Posts Tagged ‘Riddick’

RIDDICK: 1 ½ STARS

“Riddick” should have been titled “Riddickulous.”

In Vin Diesel’s fourth outing as the mercenary-turned-enforcer, he has been double-crossed and left for dead. “I don’t know how many times I’ve been crossed off the list,” he mumbles in voiceover, “but this ain’t nothing new.”

He spends his days battling predatory aliens until not one, but two teams of bounty hunters land on the planet. The first team, lead by Santana (Jordi Mollà) wants Riddick dead so they can collect the ransom. The other team, headed by Boss Johns (Matt Nable) wants him taken alive for questioning. As the bounty hunters bang heads, Riddick plans a wild scheme of vengeance and escape from this desolate planet.

With its cheap effects, cheesy dialogue, gratuitous nudity and testosterone-laced characters, “Riddick” might provide midnight movie style nostalgia for anyone who grew up on direct-to-video sci fi flicks in the 1980s. Everybody else might want to go back to the original movie in this series, Pitch Black, and enjoy a movie that actually kinda makes sense.

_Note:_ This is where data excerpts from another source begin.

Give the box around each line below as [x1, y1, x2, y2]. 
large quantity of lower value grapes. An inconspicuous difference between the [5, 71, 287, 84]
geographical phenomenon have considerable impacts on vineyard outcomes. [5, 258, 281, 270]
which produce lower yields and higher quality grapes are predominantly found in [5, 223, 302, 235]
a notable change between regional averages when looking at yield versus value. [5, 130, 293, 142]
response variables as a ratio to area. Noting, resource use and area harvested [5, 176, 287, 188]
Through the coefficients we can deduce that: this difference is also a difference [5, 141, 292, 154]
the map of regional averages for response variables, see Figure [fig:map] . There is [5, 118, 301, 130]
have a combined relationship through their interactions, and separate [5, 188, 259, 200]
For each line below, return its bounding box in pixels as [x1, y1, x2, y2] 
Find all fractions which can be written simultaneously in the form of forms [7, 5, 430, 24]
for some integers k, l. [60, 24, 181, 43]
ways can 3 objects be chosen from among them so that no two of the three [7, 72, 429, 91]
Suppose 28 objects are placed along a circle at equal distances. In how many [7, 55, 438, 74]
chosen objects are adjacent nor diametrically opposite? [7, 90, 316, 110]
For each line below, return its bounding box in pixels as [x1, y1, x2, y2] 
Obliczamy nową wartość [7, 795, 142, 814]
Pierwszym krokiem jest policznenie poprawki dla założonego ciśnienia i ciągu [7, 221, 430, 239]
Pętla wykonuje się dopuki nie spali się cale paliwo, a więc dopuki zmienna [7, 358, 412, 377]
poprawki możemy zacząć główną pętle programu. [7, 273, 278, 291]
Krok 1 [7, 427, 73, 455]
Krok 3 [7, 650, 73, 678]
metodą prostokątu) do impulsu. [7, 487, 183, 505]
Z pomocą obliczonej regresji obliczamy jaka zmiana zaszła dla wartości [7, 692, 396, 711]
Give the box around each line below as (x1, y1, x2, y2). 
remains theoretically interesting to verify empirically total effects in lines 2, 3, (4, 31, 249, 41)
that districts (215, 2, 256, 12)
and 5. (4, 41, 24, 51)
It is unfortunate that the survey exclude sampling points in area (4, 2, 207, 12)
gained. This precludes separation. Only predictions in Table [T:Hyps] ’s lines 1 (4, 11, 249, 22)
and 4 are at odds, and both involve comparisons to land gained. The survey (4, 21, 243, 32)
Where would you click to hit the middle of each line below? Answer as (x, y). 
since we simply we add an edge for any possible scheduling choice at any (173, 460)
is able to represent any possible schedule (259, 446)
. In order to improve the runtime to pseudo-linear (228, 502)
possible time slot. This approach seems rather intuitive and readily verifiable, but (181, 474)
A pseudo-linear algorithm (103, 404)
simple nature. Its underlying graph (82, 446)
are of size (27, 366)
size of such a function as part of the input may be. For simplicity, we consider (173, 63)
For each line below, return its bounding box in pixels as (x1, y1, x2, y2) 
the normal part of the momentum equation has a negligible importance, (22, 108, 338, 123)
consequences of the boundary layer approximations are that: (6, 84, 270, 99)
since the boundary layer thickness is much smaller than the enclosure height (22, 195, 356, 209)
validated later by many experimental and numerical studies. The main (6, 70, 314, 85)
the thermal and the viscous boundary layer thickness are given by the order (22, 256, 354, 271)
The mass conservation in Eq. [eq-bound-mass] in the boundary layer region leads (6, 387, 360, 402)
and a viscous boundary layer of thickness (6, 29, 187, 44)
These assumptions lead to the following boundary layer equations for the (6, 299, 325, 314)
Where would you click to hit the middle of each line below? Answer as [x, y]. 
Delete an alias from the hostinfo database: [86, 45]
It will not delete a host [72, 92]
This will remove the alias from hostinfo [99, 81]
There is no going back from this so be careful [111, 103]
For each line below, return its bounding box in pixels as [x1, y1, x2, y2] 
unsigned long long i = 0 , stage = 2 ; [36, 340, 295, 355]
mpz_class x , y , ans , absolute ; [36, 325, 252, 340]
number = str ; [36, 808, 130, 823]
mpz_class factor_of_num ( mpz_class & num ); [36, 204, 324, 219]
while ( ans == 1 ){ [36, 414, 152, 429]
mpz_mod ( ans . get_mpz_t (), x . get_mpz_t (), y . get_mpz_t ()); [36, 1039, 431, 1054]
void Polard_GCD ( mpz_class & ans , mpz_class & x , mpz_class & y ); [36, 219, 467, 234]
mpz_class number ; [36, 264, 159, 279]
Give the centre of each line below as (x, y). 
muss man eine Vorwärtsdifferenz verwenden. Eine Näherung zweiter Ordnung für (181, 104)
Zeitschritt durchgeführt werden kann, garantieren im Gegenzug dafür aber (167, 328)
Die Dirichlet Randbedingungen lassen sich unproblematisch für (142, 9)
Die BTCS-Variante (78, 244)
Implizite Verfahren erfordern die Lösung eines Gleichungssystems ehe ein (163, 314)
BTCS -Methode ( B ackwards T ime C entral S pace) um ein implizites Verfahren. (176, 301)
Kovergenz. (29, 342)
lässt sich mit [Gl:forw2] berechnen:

Saddled with a leaden and confusing backstory about a father’s quest for answers and a dull monotonous visual look the movie never rises above the level of a mid-grade video game.

On top of that, this is the rare movie that is actually better when the star isn’t in it. Although some of the creatures are pretty cool, this movie doesn’t work at all until Vin gives up the solo Survivorman shtick and the bounty hunters show up. Then, for my money, it changes from surreally bad film to a typical silly-bad movie.

You want silly? How about fending off a vicious dog-creature by starting an impromptu game of fetch? Or maybe using words like “jamoke” in the far distant future. If “Riddick” had embraced its silliness instead of taking itself so seriously in all the wrong ways, I might have enjoyed it more!

Vin Diesel: from the sexiest ugly man in Hollywood to Richard B. Riddick In Focus by Richard Crouse September 4, 2013

Vin-Diesel-The-Chronicles-Of-Riddick-WallpapersVin Diesel has been acting since age seven and played many characters on screen, but he is best known by two alter egos.

We’ll have to wait until next year to see him behind the wheel as Dominic Toretto in the new Fast and Furious movie, but this weekend he returns to theatres as Richard B. Riddick, anti-hero of the Pitch Black series of films and video games.

In Riddick, his fourth outing as the mercenary-turned-enforcer, he has been double-crossed and left for dead.

Diesel loves playing Riddick. “I know it sounds corny but I feel like I learn about myself when I play that character,” he says.

But he’s also created some other memorable characters.

Critics and audiences first took notice of Diesel as Private Caparzo in Saving Private Ryan. He says winning the role was “like one of those Hollywood fairy tales that you never believed.”

Director Steven Spielberg saw Multi-Facial, an über low budget short film directed by and starring Diesel.

The ET director was so taken with the young actor’s performance that he had a role specially written for him. The result was an effective performance that mixed physicality with poignancy.

Diesel lent his distinctive gravelly voice to the title character in the animated film The Iron Giant.

Directed by Brad Bird, the story of a lonely boy who discovers a 50-foot, metal-eating robot who fell from space, failed at the box office but has a 97 per cent Rotten Tomatoes rating.

His searing portrayal of streetwise stockbroker Chris Varick in the 2000 stockbroker drama Boiler Room garnered him considerable critical praise.

Roger Ebert wrote, “Diesel is interesting. Something will come of him,” and New York Times critic A.O. Scott said the actor, “may be the sexiest ugly man in movies since Anthony Quinn.”

Knockaround Guys is a coming-of-age story with a gangland twist. The four sons (Vin Diesel, Seth Green, Barry Pepper, and Andrew Davoli) of Brooklyn mobsters band together to reclaim a quarter of a million dollars lost in a small town run by a crooked sheriff (Tom Noonan).

Diesel oozes charisma in a so-so film, tossing off tough guy lines like, “That’s about the only thing you can count on in this life, there’s nobody that wouldn’t hurt you … if it helped them,” with ease.